La madre le gritaba: “¡Eso no es una basura!”. Hasta tres veces se lo dijo. Y el niño, perplejo, convencido de que por fin estaba haciendo lo que su madre quería, que era no tirar la basura al suelo, ponía una cara incrédula en la que se podía leer: “Y, si no es una basura esta cosa amarilla, ¿qué es?”

Un anacronismo para alguien de tu generación -pensaba yo- y para muchos jóvenes 15 años mayores que él, de esos que salen en las noticias cuando ponen el sello en la parte de atrás de la carta cuando, haciendo prácticas en una empresa, les piden hacer algo que no han hecho ni visto en su vida.

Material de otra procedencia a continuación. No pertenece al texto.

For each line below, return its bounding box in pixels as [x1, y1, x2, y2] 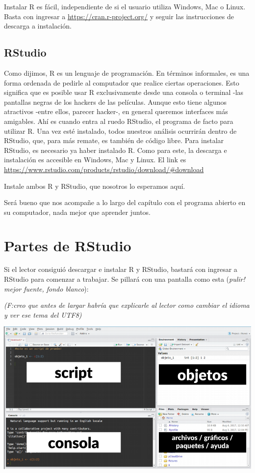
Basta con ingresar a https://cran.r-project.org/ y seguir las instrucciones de [4, 11, 234, 21]
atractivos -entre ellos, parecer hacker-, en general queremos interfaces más [4, 106, 228, 117]
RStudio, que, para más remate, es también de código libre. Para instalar [4, 135, 224, 146]
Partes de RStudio [4, 236, 131, 256]
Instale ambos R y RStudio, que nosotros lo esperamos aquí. [4, 180, 185, 191]
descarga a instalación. [4, 21, 72, 31]
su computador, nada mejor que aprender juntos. [4, 207, 151, 217]
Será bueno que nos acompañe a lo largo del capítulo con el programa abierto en [4, 197, 246, 207]
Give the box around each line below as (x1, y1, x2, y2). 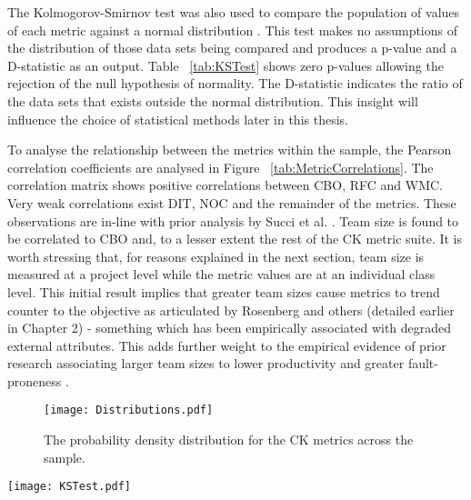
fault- (407, 354, 438, 373)
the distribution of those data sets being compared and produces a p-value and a (7, 38, 457, 57)
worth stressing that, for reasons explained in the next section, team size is (7, 246, 425, 265)
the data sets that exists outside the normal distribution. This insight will (7, 91, 418, 110)
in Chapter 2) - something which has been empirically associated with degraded (7, 318, 452, 337)
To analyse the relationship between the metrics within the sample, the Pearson (7, 140, 452, 159)
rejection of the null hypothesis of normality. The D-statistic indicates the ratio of (7, 74, 463, 93)
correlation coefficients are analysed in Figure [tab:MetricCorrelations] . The (7, 157, 434, 176)
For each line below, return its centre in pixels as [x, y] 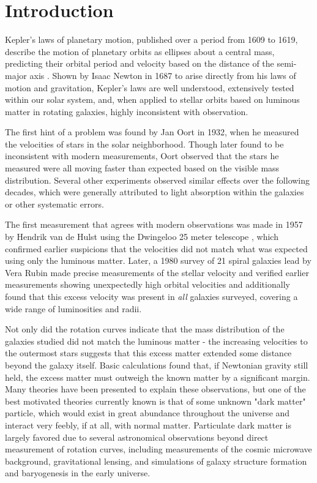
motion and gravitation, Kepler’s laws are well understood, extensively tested [150, 87]
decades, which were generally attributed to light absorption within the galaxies [155, 192]
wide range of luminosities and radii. [73, 308]
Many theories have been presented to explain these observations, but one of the [155, 389]
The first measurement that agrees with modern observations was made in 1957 [154, 224]
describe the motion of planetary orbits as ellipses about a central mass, [140, 51]
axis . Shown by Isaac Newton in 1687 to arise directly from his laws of [163, 75]
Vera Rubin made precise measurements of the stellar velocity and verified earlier [157, 272]
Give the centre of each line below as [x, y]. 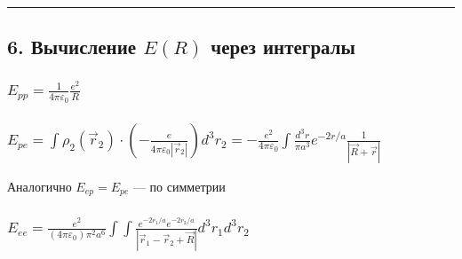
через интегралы [283, 47]
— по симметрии [179, 187]
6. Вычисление [72, 47]
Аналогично [40, 187]
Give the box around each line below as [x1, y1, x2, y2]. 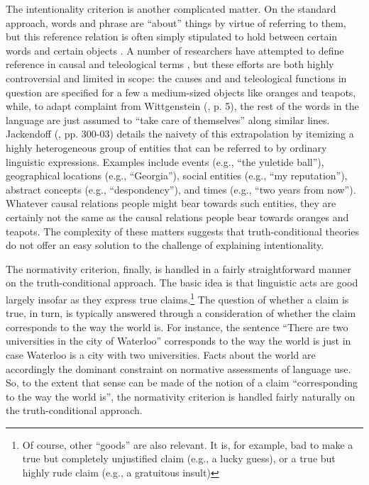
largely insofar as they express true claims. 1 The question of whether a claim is [6, 289, 349, 306]
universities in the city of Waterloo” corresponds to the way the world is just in [6, 333, 351, 348]
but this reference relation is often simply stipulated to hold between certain [6, 29, 338, 44]
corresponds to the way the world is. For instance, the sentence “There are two [6, 319, 348, 334]
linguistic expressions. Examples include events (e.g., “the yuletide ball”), [6, 154, 324, 169]
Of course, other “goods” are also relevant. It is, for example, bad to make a [22, 437, 353, 452]
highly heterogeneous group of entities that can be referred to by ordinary [6, 140, 327, 155]
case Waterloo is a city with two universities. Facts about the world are [6, 347, 316, 362]
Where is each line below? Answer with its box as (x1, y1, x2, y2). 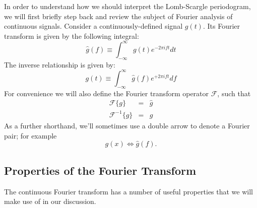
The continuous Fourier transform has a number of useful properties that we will (4, 186, 253, 196)
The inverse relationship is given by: (4, 59, 115, 70)
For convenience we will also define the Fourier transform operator (4, 88, 209, 98)
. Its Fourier (203, 21, 240, 31)
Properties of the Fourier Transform (4, 162, 197, 178)
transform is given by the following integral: (4, 30, 139, 41)
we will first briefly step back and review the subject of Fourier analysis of (4, 11, 233, 21)
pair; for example (4, 130, 57, 141)
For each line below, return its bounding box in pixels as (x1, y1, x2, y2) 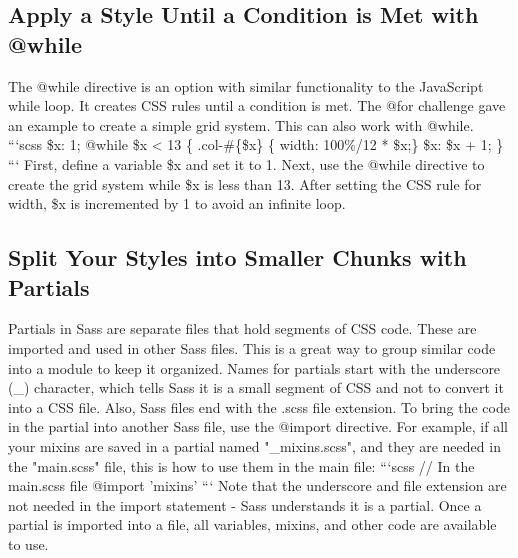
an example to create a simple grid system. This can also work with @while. (8, 114, 474, 135)
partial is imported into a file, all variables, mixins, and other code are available (8, 514, 497, 535)
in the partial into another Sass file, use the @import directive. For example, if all (8, 416, 508, 437)
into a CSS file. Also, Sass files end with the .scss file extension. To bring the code (8, 396, 510, 417)
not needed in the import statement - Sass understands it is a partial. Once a (8, 494, 482, 515)
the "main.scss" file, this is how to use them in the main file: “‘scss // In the (8, 455, 475, 476)
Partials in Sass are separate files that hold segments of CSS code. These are (8, 318, 477, 339)
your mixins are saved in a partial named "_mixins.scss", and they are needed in (8, 435, 501, 456)
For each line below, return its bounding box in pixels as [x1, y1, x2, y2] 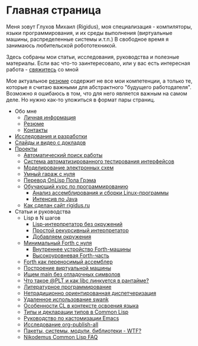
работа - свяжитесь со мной [6, 66, 79, 73]
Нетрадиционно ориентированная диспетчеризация [23, 289, 157, 296]
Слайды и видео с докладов [14, 139, 86, 146]
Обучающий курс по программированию [23, 182, 128, 190]
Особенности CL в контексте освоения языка [23, 302, 139, 309]
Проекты [14, 145, 37, 152]
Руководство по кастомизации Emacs [23, 314, 119, 322]
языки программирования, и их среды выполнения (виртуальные [6, 29, 173, 36]
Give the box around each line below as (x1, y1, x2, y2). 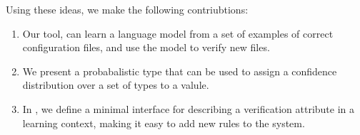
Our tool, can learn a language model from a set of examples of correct (22, 26, 334, 40)
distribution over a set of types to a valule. (22, 77, 209, 92)
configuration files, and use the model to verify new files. (22, 40, 270, 55)
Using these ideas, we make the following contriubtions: (6, 2, 249, 16)
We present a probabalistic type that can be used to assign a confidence (22, 63, 337, 78)
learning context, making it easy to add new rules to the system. (22, 115, 305, 130)
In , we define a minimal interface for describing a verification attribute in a (22, 101, 355, 116)
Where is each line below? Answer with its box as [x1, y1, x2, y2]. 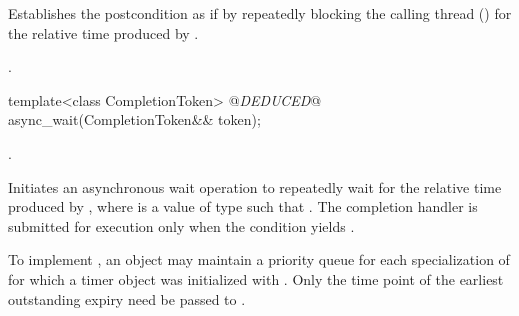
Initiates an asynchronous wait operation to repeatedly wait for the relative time [8, 176, 502, 197]
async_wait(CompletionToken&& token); [8, 109, 261, 130]
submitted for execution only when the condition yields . [8, 215, 355, 236]
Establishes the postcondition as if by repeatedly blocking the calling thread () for [8, 3, 512, 23]
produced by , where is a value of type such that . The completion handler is [8, 196, 478, 217]
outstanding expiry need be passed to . [8, 288, 246, 309]
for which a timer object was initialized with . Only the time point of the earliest [8, 268, 504, 289]
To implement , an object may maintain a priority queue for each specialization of [8, 249, 510, 270]
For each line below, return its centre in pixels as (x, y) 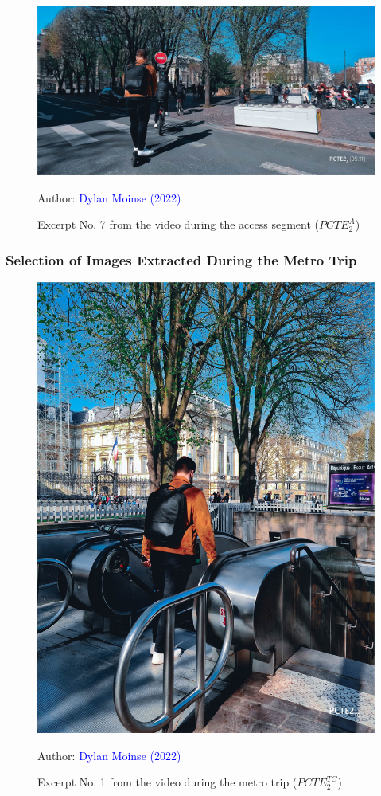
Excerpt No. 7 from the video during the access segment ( (179, 224)
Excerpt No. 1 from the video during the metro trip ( (167, 782)
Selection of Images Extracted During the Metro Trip (181, 259)
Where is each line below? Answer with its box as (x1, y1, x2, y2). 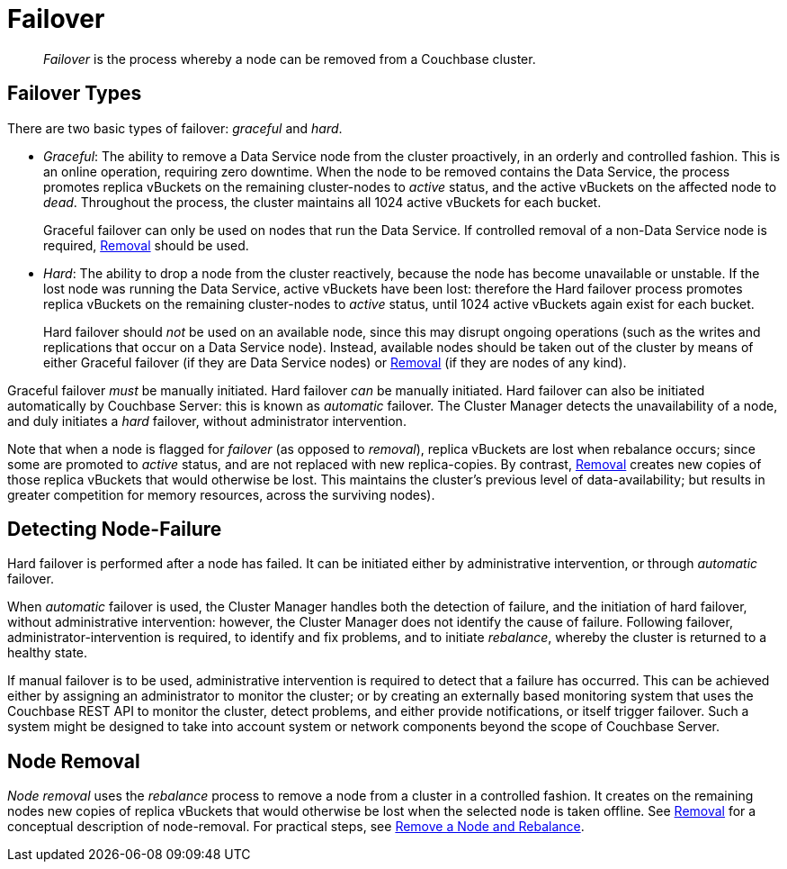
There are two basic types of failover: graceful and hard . (7, 120, 343, 136)
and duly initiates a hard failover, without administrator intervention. (7, 412, 407, 429)
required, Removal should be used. (43, 237, 249, 253)
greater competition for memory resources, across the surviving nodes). (7, 486, 435, 502)
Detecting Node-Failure (7, 518, 222, 541)
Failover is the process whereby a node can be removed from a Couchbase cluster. (43, 50, 536, 67)
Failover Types (7, 82, 142, 105)
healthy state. (7, 645, 88, 661)
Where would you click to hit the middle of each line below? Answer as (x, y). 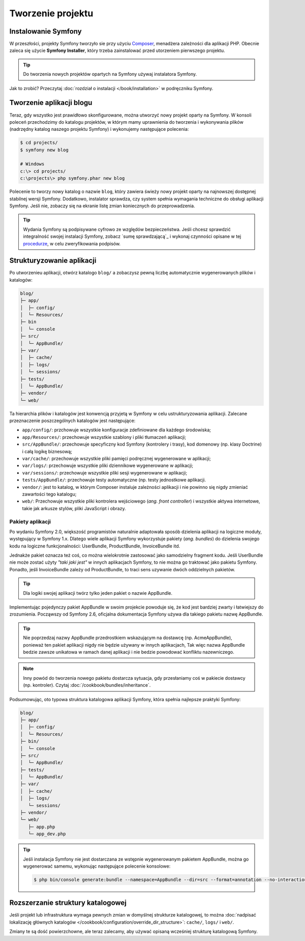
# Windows (32, 164)
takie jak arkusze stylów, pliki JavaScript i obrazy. (74, 508)
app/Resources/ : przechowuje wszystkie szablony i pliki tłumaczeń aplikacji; (104, 437)
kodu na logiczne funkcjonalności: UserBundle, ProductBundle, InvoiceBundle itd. (95, 546)
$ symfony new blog (44, 150)
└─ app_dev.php (47, 834)
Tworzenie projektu (51, 13)
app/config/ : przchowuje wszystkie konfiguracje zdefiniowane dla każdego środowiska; (116, 430)

¿Con cuántos de estos anacronismos recibimos a los empleados más jóvenes en nuestras empresas? ¿Qué cosas experimentan durante el proceso de selección, o al incorporarse a sus trabajos, que no reconocen y con las que no se identifican? ¿Qué emoción les produce y cómo afecta a su motivación y compromiso?

Estamos ante un reto enorme: adaptar nuestra oferta de servicios y forma de trabajar a las diversas generaciones con las que interactuamos, sean clientes, empleados, o colaboradores. A todos ellos les debemos adaptabilidad, eficiencia y empatía.

El buzón seguirá en la calle mientras el sistema de comunicación postal sea útil a determinadas generaciones que tienen muy interiorizado enviar y recibir una carta para según qué cosas. Para unos el buzón es necesario; para otros es casi ofensivo: la forma perfecta de alienar y desmotivar a un empleado. El compromiso crece o se desploma por pequeños detalles.

El buzón es solo un ejemplo, como lo pueden ser las herramientas con las que trabajamos, los planes de desarrollo, los métodos de comunicación o la definición del puesto de trabajo. ¿Qué oportunidades de mejora se nos ocurren?